Thoroughbred horse racing
Crosby was a fan of thoroughbred horse racing and bought his first racehorse in 1935. In 1937, he became a founding partner of the Del Mar Thoroughbred Club and a member of its Board of Directors. Operating from the Del Mar Racetrack at Del Mar, California, the group included millionaire businessman Charles S. Howard, who owned a successful racing stable that included Seabiscuit. Charles' son, Lindsay C. Howard became one of Crosby's closest friends; Crosby named his son Lindsay after him, and would purchase his 40-room Hillsborough, California estate from Lindsay in 1965.
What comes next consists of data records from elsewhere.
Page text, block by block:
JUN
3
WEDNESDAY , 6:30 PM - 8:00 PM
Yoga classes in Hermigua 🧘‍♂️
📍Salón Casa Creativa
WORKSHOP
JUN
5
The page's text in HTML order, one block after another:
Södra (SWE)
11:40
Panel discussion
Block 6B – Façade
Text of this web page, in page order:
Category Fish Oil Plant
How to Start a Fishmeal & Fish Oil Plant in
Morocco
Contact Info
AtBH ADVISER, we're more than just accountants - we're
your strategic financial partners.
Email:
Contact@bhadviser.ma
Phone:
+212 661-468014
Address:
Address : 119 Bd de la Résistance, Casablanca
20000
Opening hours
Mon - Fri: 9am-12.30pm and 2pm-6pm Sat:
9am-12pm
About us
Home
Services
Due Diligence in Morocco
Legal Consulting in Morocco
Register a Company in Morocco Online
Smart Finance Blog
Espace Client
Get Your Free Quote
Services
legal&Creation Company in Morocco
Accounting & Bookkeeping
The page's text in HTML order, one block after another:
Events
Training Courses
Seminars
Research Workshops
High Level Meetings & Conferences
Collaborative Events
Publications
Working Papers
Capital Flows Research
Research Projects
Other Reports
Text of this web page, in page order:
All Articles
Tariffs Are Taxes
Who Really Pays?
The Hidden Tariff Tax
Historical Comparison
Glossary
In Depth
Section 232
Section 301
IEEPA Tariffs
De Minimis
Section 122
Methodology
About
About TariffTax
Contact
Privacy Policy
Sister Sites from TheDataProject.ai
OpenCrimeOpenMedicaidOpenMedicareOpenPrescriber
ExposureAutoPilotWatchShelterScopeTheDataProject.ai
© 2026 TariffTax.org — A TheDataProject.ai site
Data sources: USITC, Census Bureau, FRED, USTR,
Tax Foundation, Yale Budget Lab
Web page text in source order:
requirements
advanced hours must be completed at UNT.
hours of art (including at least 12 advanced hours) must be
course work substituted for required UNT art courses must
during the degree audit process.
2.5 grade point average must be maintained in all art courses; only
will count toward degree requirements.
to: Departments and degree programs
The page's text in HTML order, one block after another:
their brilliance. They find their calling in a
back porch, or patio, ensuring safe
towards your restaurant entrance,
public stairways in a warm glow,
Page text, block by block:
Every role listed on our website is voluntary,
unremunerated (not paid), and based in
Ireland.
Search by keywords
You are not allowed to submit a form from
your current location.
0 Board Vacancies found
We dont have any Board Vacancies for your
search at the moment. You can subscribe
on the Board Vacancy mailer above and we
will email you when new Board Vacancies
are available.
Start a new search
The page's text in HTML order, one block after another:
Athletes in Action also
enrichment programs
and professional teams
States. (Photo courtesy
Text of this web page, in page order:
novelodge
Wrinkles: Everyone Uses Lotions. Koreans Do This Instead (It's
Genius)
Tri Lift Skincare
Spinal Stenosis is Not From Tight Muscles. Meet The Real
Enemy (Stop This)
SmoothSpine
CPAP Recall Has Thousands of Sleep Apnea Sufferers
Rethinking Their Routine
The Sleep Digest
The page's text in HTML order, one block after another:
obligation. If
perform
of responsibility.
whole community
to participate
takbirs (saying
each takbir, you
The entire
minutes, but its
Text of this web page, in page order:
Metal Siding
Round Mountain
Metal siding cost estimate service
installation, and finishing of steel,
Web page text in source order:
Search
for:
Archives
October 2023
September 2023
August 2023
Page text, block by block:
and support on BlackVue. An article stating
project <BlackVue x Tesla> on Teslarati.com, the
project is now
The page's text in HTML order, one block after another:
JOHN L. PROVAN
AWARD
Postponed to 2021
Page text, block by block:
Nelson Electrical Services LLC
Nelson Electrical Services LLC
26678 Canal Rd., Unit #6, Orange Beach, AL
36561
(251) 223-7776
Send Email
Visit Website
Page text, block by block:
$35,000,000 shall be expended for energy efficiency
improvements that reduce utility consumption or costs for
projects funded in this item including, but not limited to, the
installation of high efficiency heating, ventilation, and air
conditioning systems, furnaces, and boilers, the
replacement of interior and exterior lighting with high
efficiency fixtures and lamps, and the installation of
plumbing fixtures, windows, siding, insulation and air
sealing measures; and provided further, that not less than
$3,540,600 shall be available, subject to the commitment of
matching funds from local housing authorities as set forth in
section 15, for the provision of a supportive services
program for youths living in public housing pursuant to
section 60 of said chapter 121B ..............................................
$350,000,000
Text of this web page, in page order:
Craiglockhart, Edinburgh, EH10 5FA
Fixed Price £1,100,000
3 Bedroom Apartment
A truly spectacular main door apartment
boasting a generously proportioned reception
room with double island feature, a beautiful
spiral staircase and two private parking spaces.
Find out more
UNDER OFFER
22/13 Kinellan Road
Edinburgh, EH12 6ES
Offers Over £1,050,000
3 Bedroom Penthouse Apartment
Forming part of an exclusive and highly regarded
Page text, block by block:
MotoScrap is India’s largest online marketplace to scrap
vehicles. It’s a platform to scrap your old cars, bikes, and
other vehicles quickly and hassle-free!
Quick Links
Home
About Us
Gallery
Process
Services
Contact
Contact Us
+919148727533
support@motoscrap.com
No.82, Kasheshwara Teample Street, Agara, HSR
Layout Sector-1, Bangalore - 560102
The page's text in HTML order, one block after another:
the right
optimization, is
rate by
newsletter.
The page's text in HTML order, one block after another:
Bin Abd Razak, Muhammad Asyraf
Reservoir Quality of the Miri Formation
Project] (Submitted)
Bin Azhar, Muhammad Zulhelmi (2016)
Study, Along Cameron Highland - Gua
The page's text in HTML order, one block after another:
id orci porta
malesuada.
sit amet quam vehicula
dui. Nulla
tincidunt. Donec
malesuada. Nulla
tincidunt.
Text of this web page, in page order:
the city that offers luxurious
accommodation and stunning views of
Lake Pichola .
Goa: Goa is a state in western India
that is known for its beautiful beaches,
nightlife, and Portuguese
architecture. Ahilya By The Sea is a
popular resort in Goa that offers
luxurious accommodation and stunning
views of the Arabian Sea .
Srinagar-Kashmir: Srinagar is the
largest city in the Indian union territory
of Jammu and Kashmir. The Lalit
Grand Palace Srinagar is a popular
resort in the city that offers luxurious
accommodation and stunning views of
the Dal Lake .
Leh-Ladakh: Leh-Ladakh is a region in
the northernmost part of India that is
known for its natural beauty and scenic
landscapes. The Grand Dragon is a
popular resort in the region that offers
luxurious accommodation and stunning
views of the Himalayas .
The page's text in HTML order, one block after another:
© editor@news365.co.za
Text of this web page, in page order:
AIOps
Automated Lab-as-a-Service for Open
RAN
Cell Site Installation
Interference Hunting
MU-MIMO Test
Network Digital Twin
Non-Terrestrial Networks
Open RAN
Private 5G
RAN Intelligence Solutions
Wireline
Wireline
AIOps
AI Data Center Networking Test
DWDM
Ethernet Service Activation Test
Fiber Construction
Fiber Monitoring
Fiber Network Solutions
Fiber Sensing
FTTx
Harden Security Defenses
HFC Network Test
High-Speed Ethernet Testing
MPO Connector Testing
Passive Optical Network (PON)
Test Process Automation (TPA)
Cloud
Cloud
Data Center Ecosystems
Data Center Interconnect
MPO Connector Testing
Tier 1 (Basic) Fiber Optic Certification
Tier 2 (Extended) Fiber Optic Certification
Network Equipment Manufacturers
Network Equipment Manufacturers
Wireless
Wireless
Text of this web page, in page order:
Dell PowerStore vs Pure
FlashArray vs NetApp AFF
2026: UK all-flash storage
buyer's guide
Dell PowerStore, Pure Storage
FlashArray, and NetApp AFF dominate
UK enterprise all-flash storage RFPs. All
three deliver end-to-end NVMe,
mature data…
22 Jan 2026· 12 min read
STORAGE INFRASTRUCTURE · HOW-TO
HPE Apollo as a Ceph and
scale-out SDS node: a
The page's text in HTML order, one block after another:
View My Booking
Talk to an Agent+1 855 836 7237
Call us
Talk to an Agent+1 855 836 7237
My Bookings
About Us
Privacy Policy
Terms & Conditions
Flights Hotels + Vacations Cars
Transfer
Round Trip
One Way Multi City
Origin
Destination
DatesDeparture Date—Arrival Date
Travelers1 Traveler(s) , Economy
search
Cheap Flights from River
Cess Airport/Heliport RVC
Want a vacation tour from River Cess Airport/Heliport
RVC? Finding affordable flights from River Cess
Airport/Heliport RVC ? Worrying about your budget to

Crosby and Lindsay Howard formed Binglin Stable to race and breed thoroughbred horses at a ranch in Moorpark in Ventura County, California. They also established the Binglin stock farm in Argentina, where they raced horses at Hipódromo de Palermo in Palermo, Buenos Aires. A number of Argentine-bred horses were purchased and shipped to race in the United States. On August 12, 1938, the Del Mar Thoroughbred Club hosted a $25,000 winner-take-all match race won by Charles S. Howard's Seabiscuit over Binglin's horse Ligaroti. In 1943, Binglin's horse Don Bingo won the Suburban Handicap at Belmont Park in Elmont, New York.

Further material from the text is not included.